__Data provided__
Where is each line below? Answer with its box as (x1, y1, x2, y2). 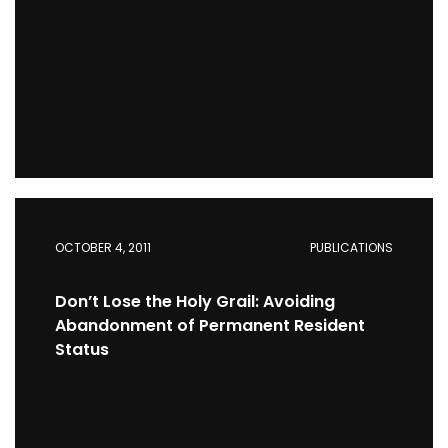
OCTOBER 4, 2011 (55, 239, 151, 256)
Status (55, 338, 109, 361)
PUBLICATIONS (310, 239, 393, 256)
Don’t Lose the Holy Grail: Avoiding (55, 290, 335, 313)
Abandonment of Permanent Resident (55, 314, 365, 337)
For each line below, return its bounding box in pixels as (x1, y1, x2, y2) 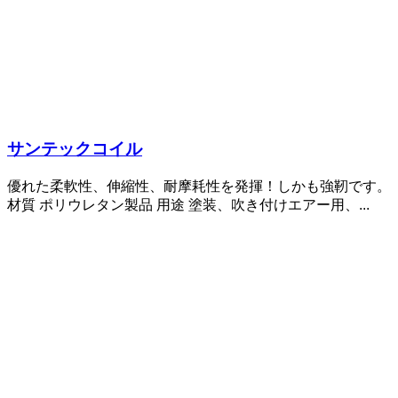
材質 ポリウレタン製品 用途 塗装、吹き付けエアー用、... (7, 197, 370, 213)
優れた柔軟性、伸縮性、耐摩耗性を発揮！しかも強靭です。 (7, 179, 391, 195)
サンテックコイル (7, 139, 142, 159)

__Problem details__
What is needed is a verbatim copy of the material, minus its pictures.

__Solved exercise__
Where is each line below? Answer with its box as (x1, y1, x2, y2). 
OCTOBER 4, 2011 (55, 239, 151, 256)
Status (55, 338, 109, 361)
PUBLICATIONS (310, 239, 393, 256)
Don’t Lose the Holy Grail: Avoiding (55, 290, 335, 313)
Abandonment of Permanent Resident (55, 314, 365, 337)
For each line below, return its bounding box in pixels as (x1, y1, x2, y2) 
材質 ポリウレタン製品 用途 塗装、吹き付けエアー用、... (7, 197, 370, 213)
優れた柔軟性、伸縮性、耐摩耗性を発揮！しかも強靭です。 (7, 179, 391, 195)
サンテックコイル (7, 139, 142, 159)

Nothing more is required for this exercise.